Comprehensive optimization of the D4D schema's ontology grounding based on expert review feedback from Harry Caufield. Reduced from 40+ to 25+ standards by removing redundant, unused, and overly granular ontology mappings while maintaining essential semantic interoperability.

Changes Overview

Phase 1-3: Remove Unused Standards (Commit 4df82e6)

Removed 7 standards with minimal/unclear benefit:

  • VoID (Vocabulary of Interlinked Datasets)
  • W3C Formats Registry (redundant with IANA Media Types)
  • FOAF (Friend of a Friend) - replaced with schema.org
  • BIBO (Bibliographic Ontology)
  • OSLC (Open Services for Lifecycle Collaboration)
  • Frictionless Data Standards (initial removal)
  • XSD from VariableTypeEnum (kept in schema.org mappings)

Replaced PAV with Dublin Core:

  • 9 PAV usages → Dublin Core equivalents
  • version → dcterms:hasVersion
  • previousVersion → dcterms:isVersionOf
  • createdOn → dcterms:created
  • createdBy → dcterms:creator
  • lastUpdateOn → dcterms:modified

Removed CSVW from Variables module:

  • 6 CSVW usages removed (Column, name, datatype, primaryKey, null, dialect)
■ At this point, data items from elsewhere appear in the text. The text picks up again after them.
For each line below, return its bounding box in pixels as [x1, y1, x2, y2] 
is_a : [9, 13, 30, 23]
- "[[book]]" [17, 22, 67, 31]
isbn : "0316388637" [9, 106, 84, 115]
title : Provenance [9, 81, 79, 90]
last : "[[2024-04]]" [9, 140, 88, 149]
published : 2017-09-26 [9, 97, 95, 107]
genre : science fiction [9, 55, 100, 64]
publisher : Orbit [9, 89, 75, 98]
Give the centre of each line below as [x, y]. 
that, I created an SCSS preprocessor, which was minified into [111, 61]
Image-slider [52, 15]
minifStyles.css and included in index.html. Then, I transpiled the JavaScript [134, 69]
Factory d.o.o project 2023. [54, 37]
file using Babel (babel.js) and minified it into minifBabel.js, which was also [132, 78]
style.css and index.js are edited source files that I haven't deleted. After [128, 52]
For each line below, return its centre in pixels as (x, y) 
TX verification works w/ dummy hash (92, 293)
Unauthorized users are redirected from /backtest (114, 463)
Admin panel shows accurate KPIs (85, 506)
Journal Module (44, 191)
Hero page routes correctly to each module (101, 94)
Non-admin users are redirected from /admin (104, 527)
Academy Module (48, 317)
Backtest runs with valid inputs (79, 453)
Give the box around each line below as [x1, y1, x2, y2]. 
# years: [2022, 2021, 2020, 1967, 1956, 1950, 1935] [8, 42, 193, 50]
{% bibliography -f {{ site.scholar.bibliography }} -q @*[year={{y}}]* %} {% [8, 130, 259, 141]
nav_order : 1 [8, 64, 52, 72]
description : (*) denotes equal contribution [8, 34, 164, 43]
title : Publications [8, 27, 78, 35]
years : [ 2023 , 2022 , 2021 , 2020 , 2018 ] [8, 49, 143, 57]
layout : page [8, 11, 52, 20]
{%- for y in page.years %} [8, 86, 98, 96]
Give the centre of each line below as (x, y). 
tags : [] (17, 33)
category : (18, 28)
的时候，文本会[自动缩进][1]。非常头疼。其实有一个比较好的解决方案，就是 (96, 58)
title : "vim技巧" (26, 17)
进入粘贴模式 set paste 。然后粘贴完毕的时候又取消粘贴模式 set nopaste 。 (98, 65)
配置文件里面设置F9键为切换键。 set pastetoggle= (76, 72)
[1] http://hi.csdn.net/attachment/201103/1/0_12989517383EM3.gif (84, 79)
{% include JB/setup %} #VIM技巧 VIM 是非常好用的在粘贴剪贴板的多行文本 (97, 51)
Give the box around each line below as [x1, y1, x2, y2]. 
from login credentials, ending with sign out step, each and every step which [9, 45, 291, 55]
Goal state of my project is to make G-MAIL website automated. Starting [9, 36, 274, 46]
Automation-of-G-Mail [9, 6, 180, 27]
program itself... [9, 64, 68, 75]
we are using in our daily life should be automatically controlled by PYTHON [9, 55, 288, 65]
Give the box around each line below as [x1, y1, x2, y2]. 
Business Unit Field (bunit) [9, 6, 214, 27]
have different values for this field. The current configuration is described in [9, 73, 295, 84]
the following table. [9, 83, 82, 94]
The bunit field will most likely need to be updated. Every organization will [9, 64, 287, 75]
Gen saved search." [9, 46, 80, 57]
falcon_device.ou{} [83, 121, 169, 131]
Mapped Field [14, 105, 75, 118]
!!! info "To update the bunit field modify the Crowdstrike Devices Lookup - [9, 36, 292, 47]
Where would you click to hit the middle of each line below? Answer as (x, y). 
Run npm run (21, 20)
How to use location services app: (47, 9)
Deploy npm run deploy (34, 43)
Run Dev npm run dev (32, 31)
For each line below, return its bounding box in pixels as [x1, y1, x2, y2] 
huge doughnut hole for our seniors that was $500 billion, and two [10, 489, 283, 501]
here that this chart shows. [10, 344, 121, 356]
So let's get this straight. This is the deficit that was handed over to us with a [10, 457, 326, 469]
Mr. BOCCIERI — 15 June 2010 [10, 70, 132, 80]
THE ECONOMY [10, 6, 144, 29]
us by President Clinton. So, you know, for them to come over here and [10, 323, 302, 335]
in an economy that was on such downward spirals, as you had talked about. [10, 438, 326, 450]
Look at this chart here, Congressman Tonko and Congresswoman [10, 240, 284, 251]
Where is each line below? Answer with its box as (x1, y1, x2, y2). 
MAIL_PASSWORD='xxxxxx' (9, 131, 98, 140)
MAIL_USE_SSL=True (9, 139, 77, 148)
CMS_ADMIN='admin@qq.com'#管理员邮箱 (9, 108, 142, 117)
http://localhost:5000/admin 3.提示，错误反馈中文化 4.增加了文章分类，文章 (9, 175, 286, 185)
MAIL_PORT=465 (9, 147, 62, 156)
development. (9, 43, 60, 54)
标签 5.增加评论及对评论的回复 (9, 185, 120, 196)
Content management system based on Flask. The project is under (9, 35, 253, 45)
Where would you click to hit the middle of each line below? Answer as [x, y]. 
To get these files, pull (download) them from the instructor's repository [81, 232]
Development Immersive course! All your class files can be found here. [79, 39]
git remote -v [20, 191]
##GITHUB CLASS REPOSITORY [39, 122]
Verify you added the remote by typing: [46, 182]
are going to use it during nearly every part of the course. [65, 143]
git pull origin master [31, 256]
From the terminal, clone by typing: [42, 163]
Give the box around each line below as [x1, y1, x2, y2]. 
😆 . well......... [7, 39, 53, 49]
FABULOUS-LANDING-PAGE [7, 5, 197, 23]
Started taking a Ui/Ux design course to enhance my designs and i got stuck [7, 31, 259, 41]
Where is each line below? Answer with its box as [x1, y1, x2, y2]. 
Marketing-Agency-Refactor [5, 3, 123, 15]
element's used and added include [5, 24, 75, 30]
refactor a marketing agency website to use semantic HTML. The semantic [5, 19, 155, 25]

Phase 4: Reduce PROV-O to Essential Use (Commit 4df82e6)

  • Before: 21 PROV-O mappings across schema
  • After: 1 essential mapping (was_derived_from slot)
  • Removed: Agent roles (9 mappings in CreatorOrMaintainerEnum)
  • Rationale: Redundant with schema.org and Dublin Core

Phase 5-6: Remove Security Classification Mappings (Commit 4df82e6)

Removed from ConfidentialityLevelEnum:

  • ISO 27001 mappings (Public, Internal, Highly Confidential)
  • NIST SP 800-60 mappings (Low Impact, Moderate Impact, High Impact)
  • Traffic Light Protocol (TLP) mappings (TLP:CLEAR, TLP:GREEN, TLP:AMBER)
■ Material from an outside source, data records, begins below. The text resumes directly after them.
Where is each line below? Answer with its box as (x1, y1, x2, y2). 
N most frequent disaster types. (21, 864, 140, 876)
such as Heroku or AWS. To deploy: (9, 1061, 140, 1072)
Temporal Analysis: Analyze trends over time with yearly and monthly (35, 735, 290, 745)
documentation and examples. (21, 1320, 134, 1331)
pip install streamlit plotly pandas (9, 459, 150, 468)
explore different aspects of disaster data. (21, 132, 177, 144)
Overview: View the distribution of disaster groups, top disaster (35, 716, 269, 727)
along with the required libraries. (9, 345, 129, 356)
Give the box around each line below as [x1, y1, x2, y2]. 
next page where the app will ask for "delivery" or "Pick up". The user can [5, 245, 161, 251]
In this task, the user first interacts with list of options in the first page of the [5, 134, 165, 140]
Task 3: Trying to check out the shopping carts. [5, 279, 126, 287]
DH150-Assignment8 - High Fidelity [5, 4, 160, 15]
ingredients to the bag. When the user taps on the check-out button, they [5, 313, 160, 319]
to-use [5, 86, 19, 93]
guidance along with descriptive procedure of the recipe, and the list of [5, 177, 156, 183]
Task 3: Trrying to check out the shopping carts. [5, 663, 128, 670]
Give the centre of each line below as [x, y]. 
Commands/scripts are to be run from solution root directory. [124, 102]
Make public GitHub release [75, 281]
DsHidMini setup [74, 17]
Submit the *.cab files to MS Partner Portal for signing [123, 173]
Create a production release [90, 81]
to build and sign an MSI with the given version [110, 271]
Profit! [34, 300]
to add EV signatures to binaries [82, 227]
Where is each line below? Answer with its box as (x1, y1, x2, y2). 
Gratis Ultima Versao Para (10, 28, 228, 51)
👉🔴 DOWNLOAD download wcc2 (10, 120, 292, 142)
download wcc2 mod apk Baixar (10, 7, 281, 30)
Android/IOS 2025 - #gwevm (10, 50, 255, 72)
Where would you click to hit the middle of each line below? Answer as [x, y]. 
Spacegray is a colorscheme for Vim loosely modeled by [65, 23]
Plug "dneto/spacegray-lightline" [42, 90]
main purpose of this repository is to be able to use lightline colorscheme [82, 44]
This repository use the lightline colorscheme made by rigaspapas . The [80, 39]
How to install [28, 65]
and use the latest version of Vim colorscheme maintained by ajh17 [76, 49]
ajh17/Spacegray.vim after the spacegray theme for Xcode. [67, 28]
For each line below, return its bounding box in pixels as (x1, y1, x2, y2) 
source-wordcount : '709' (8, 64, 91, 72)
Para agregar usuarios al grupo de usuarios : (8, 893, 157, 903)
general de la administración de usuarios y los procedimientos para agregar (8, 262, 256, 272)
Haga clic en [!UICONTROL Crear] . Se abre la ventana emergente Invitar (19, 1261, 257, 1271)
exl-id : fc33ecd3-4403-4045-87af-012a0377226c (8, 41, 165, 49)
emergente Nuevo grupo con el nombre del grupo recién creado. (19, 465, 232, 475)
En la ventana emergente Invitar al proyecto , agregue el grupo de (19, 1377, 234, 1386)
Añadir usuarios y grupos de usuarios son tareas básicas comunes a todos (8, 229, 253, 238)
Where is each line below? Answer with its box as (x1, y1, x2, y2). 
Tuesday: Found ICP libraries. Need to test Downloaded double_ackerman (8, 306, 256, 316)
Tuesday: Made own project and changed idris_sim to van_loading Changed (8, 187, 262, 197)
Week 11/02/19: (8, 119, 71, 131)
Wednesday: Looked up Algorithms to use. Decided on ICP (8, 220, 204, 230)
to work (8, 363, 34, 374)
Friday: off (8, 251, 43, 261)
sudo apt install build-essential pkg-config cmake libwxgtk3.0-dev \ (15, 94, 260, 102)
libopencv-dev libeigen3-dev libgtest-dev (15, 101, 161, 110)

Rationale: Security classification is domain-specific; prescriptive mappings may not fit all use cases

Phase 9: Remove GDPR and EU AI Act - US-Centric Focus (Commit 4fc1f85)

Per Harry's feedback: "stay US-centric"

Removed from D4D_Data_Governance.yaml:

  • gdpr_compliant field from ExportControlRegulatoryRestrictions
  • eu_ai_act_risk_category field from ExportControlRegulatoryRestrictions
  • Entire AIActRiskEnum (42 lines):
    • minimal_risk (EUAIAct:Article50)
    • limited_risk (EUAIAct:Article50, EUAIAct:TitleIV)
    • high_risk (EUAIAct:Article6, EUAIAct:AnnexIII, EUAIAct:TitleIII)
    • unacceptable_risk (EUAIAct:Article5)

Updated descriptions:

  • ComplianceStatusEnum: "GDPR, HIPAA, EU AI Act" → "HIPAA, 45 CFR 46"
  • ExportControlRegulatoryRestrictions: Now references "HIPAA and other US regulations"
  • D4D_Base_import Composition: Removed GDPR reference
  • D4D_Human regulatory_compliance: "(45 CFR 46, GDPR, HIPAA)" → "(45 CFR 46, HIPAA)"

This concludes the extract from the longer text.